Data encryption is a significant component of an organization’s response to emerging security threats and regulatory compliance mandates. Most of the organizations have already implemented controls by encrypting data, but find that managing the associated encryption keys throughout their lifecycle quickly becomes a problem.
Improper key management practices also create a new set of security vulnerabilities and risks making important data inaccessible to authorized users who need it. In a nutshell, encryption is easy but key management is challenging. If you lose an encryption key, you effectively lose access to your data. If you fail to control and audit access to the keys, you will fail your next audit.
If you store the keys with data, encryption is useless and extremely vulnerable.

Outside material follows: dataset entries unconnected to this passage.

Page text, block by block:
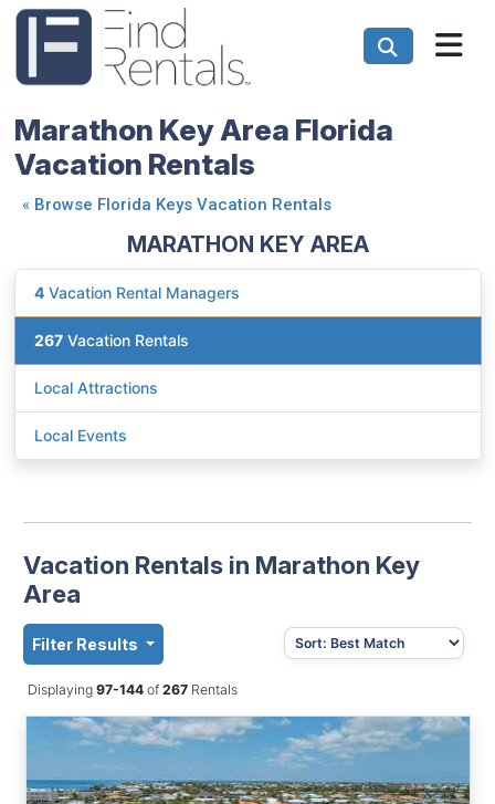
Marathon Key Area Florida
Vacation Rentals
« Browse Florida Keys Vacation Rentals
MARATHON KEY AREA
4 Vacation Rental Managers
267 Vacation Rentals
Local Attractions
Local Events
Vacation Rentals in Marathon Key
Area
Filter Results
Displaying 97-144 of267Rentals
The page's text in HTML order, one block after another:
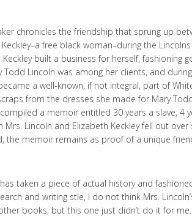
chronicles the friendship that sprung up
free black woman–during the
built a business for herself, fashioning
Todd Lincoln was among her clients, and
a well-known, if not integral, part of
from the dresses she made for Mary
a memoir entitled 30 years a slave, 4
Lincoln and Elizabeth Keckley fell out over
the memoir remains as proof of a unique
has taken a piece of actual history and
and writing stle, I do not think Mrs.
books, but this one just didn’t do it for
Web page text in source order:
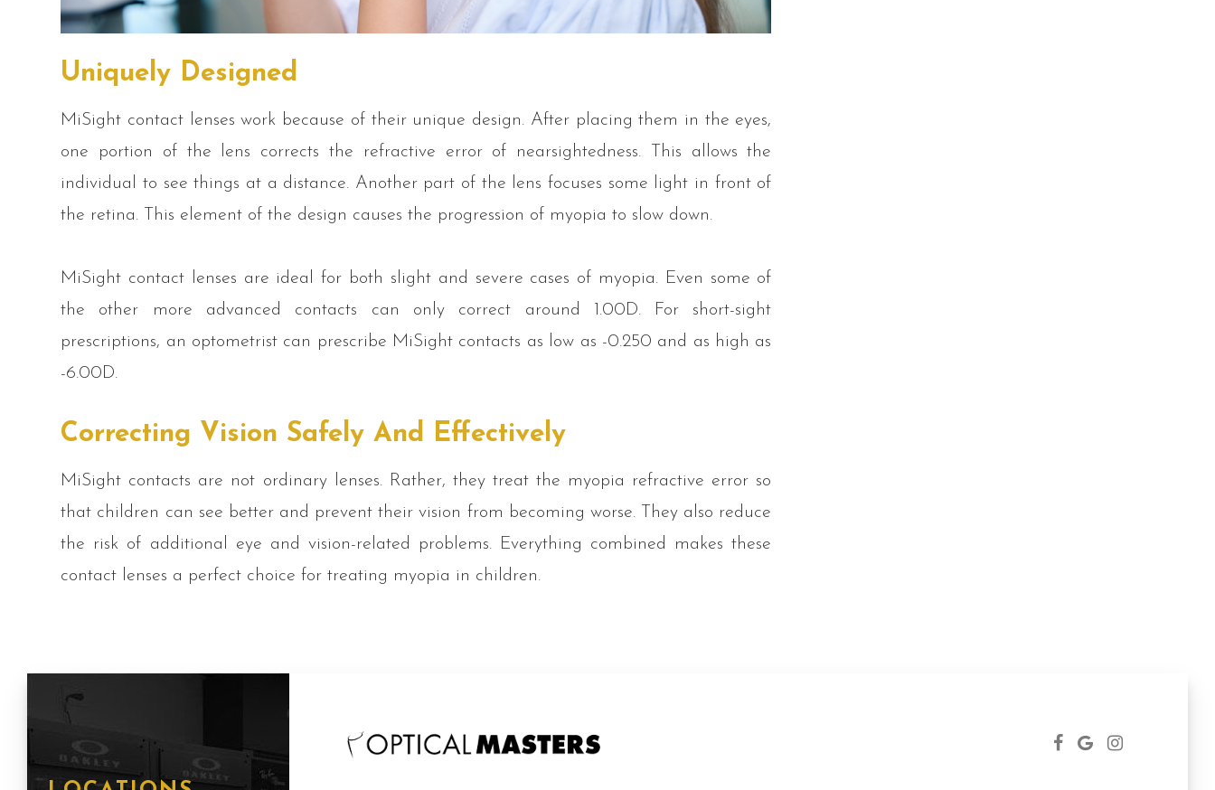
Uniquely Designed
MiSight contact lenses work because of their unique design. After placing them in the eyes,
one portion of the lens corrects the refractive error of nearsightedness. This allows the
individual to see things at a distance. Another part of the lens focuses some light in front of
the retina. This element of the design causes the progression of myopia to slow down.
MiSight contact lenses are ideal for both slight and severe cases of myopia. Even some of
the other more advanced contacts can only correct around 1.00D. For short-sight
prescriptions, an optometrist can prescribe MiSight contacts as low as -0.250 and as high as
-6.00D.
Correcting Vision Safely And Effectively
MiSight contacts are not ordinary lenses. Rather, they treat the myopia refractive error so
that children can see better and prevent their vision from becoming worse. They also reduce
the risk of additional eye and vision-related problems. Everything combined makes these
contact lenses a perfect choice for treating myopia in children.

A unified data protection strategy to protect sensitive data wherever it lives along with a centralized key management solution that can create and manage keys securely provides peace of mind by meeting stringent standards and audit / compliance, is the way out to survive with constantly increasing requirements to encrypt nearly everything.

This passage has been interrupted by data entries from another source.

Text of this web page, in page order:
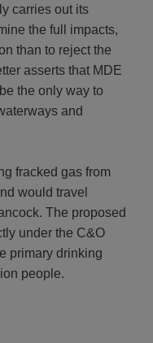
carries out its
the full impacts,
than to reject the
asserts that MDE
the only way to
and
fracked gas from
would travel
The proposed
under the C&O
primary drinking
people.
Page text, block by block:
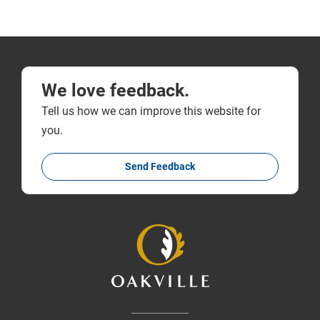
We love feedback.
Tell us how we can improve this website for
you.
Send Feedback
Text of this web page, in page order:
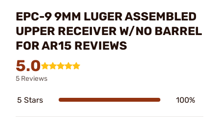
EPC-9 9MM LUGER ASSEMBLED
UPPER RECEIVER W/NO BARREL
FOR AR15 REVIEWS
5.0
5 Reviews
5 Stars 100%
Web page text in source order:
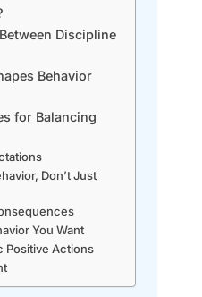
Discipline
Behavior
for Balancing
Don’t Just
You Want
Positive Actions
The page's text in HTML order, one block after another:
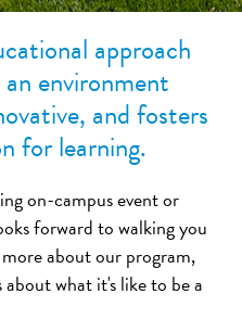
approach
environment
and fosters
for learning.
on-campus event or
forward to walking you
about our program,
what it's like to be a
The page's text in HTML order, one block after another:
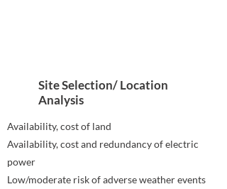
Site Selection/ Location
Analysis
Availability, cost of land
Availability, cost and redundancy of electric
power
Low/moderate risk of adverse weather events
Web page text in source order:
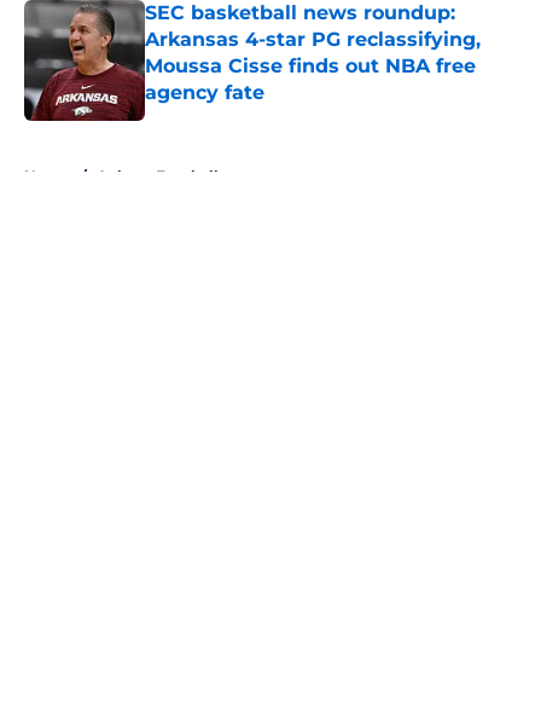
SEC basketball news roundup:
Arkansas 4-star PG reclassifying,
Moussa Cisse finds out NBA free
agency fate
Published by on Invalid Date
Home / Auburn Football
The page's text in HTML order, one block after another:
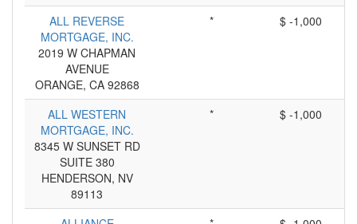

We’ve seen recent corporate and government attempts to circumvent encryption.
But imagine a similar situation within your organization where the keys to important data are being managed by an individual who is out sick or died in a car accident on the way home - even worse.
The problem of managing keys in silos is not only with unauthorized distribution, but also with getting a key to an authorized user, especially in cases where the key owner is not available for some reason.

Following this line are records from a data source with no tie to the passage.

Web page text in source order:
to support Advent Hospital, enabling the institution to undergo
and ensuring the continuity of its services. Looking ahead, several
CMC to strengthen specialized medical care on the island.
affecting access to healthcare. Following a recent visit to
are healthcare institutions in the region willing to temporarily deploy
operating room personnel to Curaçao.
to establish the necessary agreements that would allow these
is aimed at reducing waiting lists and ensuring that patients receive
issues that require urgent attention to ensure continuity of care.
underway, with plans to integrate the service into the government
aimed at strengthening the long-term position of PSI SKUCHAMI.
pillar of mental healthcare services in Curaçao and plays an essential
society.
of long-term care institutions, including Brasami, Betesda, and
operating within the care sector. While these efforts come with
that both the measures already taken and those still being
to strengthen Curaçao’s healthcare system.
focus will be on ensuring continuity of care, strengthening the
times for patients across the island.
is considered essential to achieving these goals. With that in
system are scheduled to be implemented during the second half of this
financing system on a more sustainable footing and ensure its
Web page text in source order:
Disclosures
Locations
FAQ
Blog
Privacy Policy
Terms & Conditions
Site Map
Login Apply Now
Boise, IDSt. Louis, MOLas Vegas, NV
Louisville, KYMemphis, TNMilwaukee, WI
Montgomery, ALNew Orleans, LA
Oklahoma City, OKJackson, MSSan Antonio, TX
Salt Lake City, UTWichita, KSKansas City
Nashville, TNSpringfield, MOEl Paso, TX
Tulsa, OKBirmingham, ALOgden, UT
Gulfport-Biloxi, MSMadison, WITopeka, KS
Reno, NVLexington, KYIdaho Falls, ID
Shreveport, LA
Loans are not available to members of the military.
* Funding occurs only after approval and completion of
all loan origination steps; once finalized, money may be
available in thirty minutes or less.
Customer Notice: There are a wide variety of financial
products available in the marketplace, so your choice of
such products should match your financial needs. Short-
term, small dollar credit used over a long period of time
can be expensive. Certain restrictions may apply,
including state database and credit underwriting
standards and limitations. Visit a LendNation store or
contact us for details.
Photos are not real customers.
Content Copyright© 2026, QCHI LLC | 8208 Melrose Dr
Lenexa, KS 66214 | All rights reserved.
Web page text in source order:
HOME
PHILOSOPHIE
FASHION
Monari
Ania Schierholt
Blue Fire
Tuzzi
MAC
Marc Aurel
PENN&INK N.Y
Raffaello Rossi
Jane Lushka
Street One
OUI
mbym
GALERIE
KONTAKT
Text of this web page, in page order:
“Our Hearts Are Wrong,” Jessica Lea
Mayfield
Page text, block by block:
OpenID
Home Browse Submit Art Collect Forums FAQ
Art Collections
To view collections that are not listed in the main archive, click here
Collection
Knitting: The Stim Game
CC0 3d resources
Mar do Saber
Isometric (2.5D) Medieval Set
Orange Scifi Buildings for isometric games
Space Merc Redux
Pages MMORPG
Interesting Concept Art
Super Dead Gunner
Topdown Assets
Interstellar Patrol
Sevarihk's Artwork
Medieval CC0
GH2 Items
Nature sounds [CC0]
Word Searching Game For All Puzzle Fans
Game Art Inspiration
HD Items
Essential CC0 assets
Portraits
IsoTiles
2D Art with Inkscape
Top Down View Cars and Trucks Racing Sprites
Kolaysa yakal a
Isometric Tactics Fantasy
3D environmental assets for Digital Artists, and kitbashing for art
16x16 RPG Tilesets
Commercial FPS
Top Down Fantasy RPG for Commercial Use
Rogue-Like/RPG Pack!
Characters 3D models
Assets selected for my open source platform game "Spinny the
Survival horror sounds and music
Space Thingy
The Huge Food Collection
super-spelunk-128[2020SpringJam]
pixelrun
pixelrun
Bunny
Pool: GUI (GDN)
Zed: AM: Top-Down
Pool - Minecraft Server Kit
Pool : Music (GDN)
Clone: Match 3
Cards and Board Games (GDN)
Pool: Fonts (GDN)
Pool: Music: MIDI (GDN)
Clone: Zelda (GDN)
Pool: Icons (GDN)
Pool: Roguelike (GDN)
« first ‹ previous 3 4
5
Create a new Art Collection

The solution is to use centralized key management techniques and never leave keys to the discretion of one individual. It will never lock you out of your own data again.
Centralized key management looks like a hub-and-spoke architecture for distributed key management. A clustered centralized key manager storing millions of key objects securely exposing various standard protocols that allows encryption and decryption clients to exist throughout the enterprise network. Key management components and protocols are easily deployed to these clients and integrated with the local encryption applications. Once integrated, encryption and decryption of the data is performed locally, minimizing the risk of a network or single point of failure avoiding a large impact on the overall data security posture. The key manager must manage the generation, secure storage, rotation, export, and retirement of the keys used for encryption at the spokes, providing interoperability and scalability.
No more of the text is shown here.